Lesões envolvendo a retina apresentam alterações de AV quando a região da mácula for afetada. A doença macular causa comprometimento acentuado da acuidade central e da visão de cores, podendo haver escotoma (alteração do campo visual) central.

Muitas vezes, a doença macular provoca distorção das imagens visuais (metamorfopsia) e, quando grave, a maculopatia pode causar defeito pupilar aferente (DPA). Causas mais comuns de maculopatia6:

  • Degeneração macular relacionada à idade
  • Retinopatia serosa central
  • Buraco macular
  • Edema macular cistoide
  • Traumatismo
  • Retinopatia tóxica

Papila

De forma geral, as papilopatias apresentam acuidade visual e visão de cores diminuídas, acompanhadas por escotoma, DPA e edema do nervo óptico. Causas mais comuns são6:

  • Neurite óptica idiopática
  • Esclerose múltipla
  • Neuropatia óptica isquêmica anterior
  • Síndromes pós-virais
  • Sarcoidose
  • Neuropatia óptica hereditária de Leber
  • Doença vascular do colágeno
  • Neurossífilis
  • Diabetes
  • Papiloflebite

Neuropatia óptica retrobulbar (NOR)

Assemelha-se muito aos sintomas de papilopatia (menor AV, comprometimento da percepção das cores e escotomas), exceto pelo possível edema papilar desta última, além da etiologia da NOR ser de maior incidência por compressão, sobretudo lesões expansivas por neoplasias. As causas comuns são6:

  • Meningiomas da bainha do nervo óptico ou da asa do esfenóide
  • Tumores hipofisários
  • Aneurismas da parte distal da carótida
  • Neurite óptica
  • Esclerose múltipla
  • Neuropatia óptica isquêmica posterior

Neuropatia óptica distal (pré-quiasmática)
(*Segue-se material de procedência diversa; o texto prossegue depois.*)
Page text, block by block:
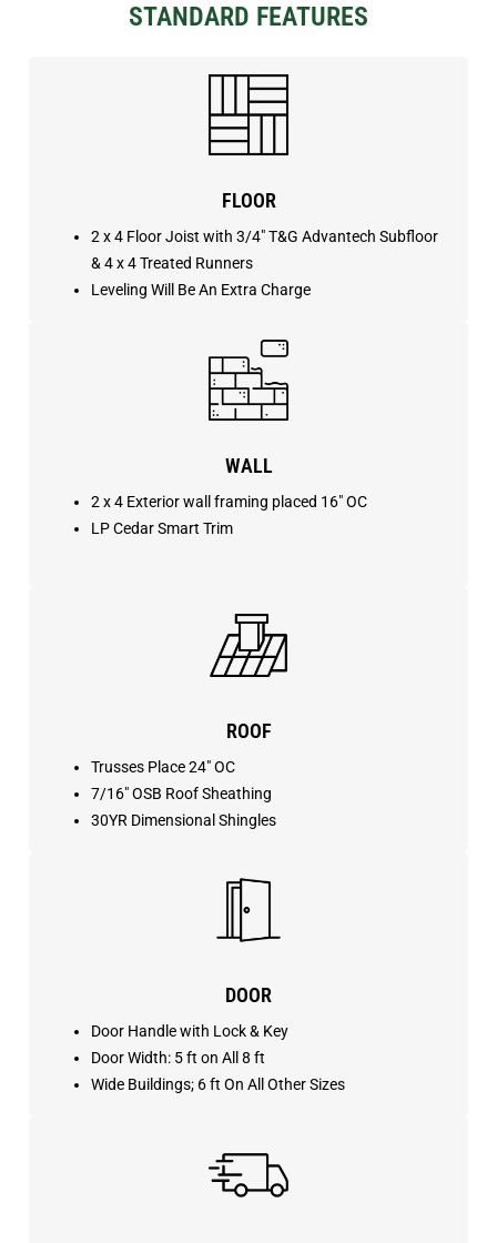
STANDARD FEATURES
FLOOR
2 x 4 Floor Joist with 3/4″ T&G Advantech Subfloor
& 4 x 4 Treated Runners
Leveling Will Be An Extra Charge
WALL
2 x 4 Exterior wall framing placed 16″ OC
LP Cedar Smart Trim
ROOF
Trusses Place 24″ OC
7/16″ OSB Roof Sheathing
30YR Dimensional Shingles
DOOR
Door Handle with Lock & Key
Door Width: 5 ft on All 8 ft
Wide Buildings; 6 ft On All Other Sizes
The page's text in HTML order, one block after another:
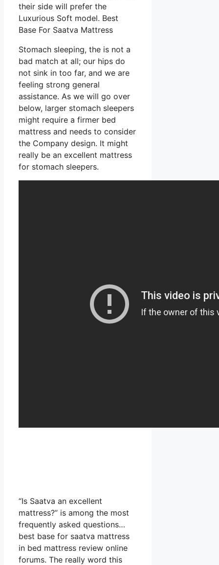
their side will prefer the
Luxurious Soft model. Best
Base For Saatva Mattress
Stomach sleeping, the is not a
bad match at all; our hips do
not sink in too far, and we are
feeling strong general
assistance. As we will go over
below, larger stomach sleepers
might require a firmer bed
mattress and needs to consider
the Company design. It might
really be an excellent mattress
for stomach sleepers.
“Is Saatva an excellent
mattress?” is among the most
frequently asked questions…
best base for saatva mattress
in bed mattress review online
forums. The really word this
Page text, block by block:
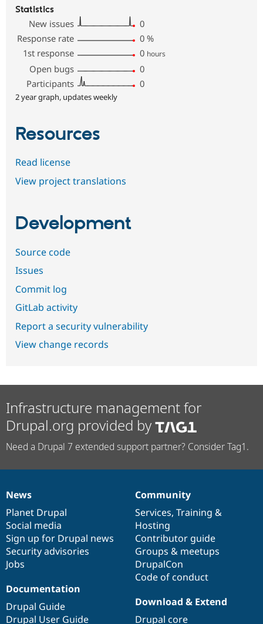
Statistics
New issues
0
Response rate
0 %
1st response
0 hours
Open bugs
0
Participants
0
2 year graph, updates weekly
Resources
Read license
View project translations
Development
Source code
Issues
Commit log
GitLab activity
Report a security vulnerability
View change records
Infrastructure management for
Drupal.org provided by
Need a Drupal 7 extended support partner? Consider Tag1.
News
items
News
Planet Drupal
Social media
Sign up for Drupal news
Security advisories
Jobs
Our
community
Community
Services, Training &
Hosting
Contributor guide
Groups & meetups
DrupalCon
Code of conduct
Documentation
Documentation
Drupal Guide
Drupal User Guide
Drupal
code
base
Download & Extend
Drupal core
Governance
of
community
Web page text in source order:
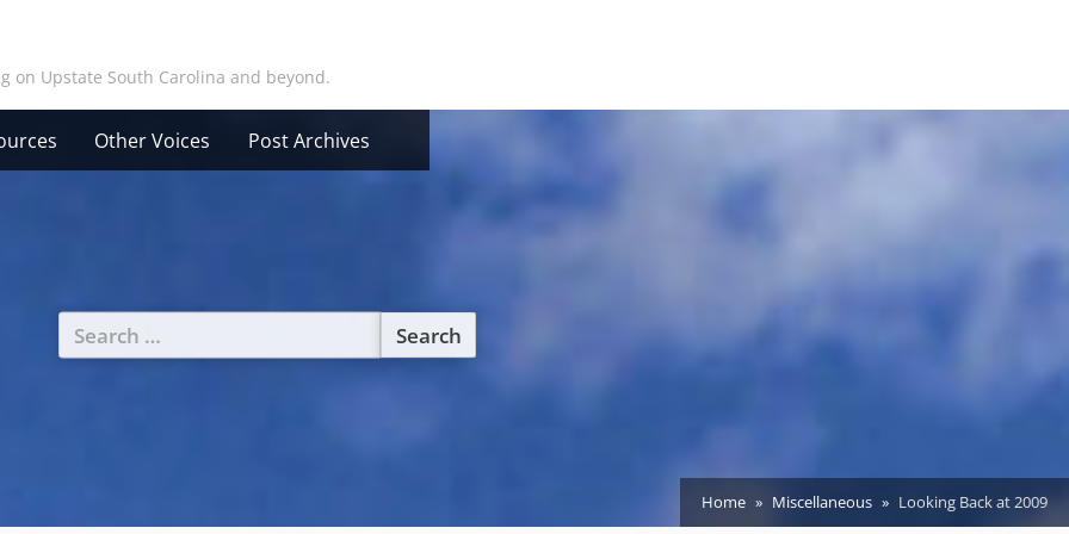
on Upstate South Carolina and beyond.
Other Voices Post Archives
Search
for:
Home Miscellaneous Looking Back at 2009
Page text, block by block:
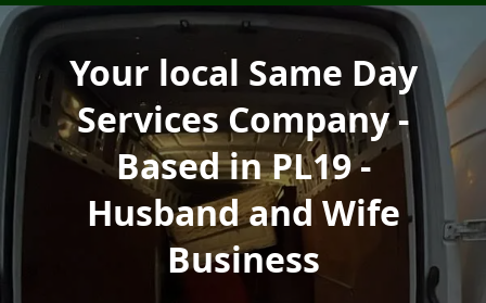
Your local Same Day
Services Company -
Based in PL19 -
Husband and Wife
Business
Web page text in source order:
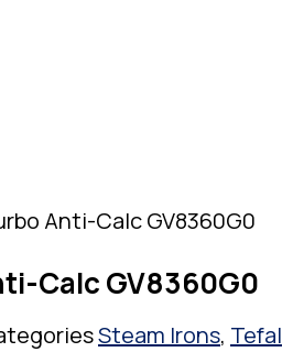
Anti-Calc GV8360G0
Calc GV8360G0
Steam Irons, Tefal
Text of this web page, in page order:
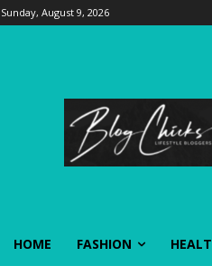
Sunday, August 9, 2026
HOME FASHION
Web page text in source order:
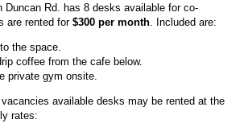
Duncan Rd. has 8 desks available for co-
are rented for $300 per month . Included are:
the space.
coffee from the cafe below.
private gym onsite.
vacancies available desks may be rented at the
rates:
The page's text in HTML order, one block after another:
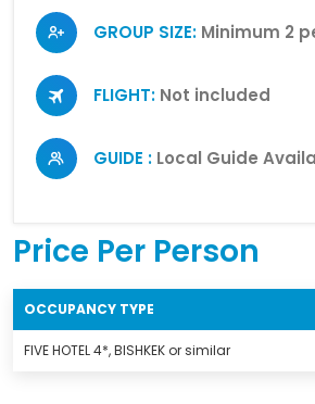
GROUP SIZE: Minimum 2
FLIGHT: Not included
GUIDE : Local Guide
Price Per Person
OCCUPANCY TYPE
FIVE HOTEL 4*, BISHKEK or similar
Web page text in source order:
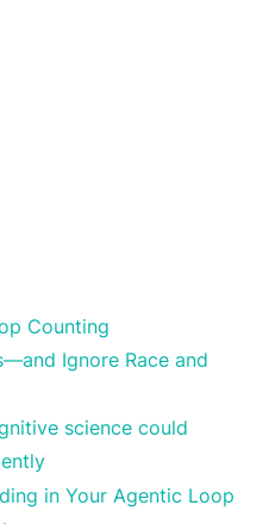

Apresenta quadro semelhante ao das neuropatias retrobulbares, exceto pela presença de escotoma juncional. Por essa razão, é importante dar especial atenção ao campo temporal do olho oposto ao examinar um paciente com neuropatia óptica. A causa mais comum é o tumor hipofisário.6

Ainda que a AV esteja mais relacionada a lesões pré-quiasmáticas, deve-se levar em consideração o comprometimento da via eferente que inerva o músculo ciliar.

Lesões compressivas ou por distúrbios vasculares podem acometer desde o núcleo de Edinger-Westphal no mesencéfalo até o nervo oculomotor. Um exemplo é a compressão desse nervo por um aneurisma de artéria comunicante posterior.

É importante ressaltar que essas lesões também terão impacto não apenas na acomodação visual, como também na convergência e no controle do diâmetro pupilar (a sincinesia destas três funções do nervo oculomotor é denominada de tríade proximal).

Há, também, relatos de baixa acuidade visual por cegueira cortical, devido à lesão retrogeniculada bilateral.

Lesões dos hemisférios unilaterais não interferem na AV, porém o acometimento bilateral das vias retrogeniculadas ou do córtex occipital pode produzir defeitos no campo visual que diminuem a acuidade visual em qualquer grau. O acidente vascular cerebral é a principal causa dessa condição clínica rara. 7 

Obs.: esse tema foi desenvolvido a partir de uma avaliação de Neurofisiologia da Profa. Dra. Lívia Dutra.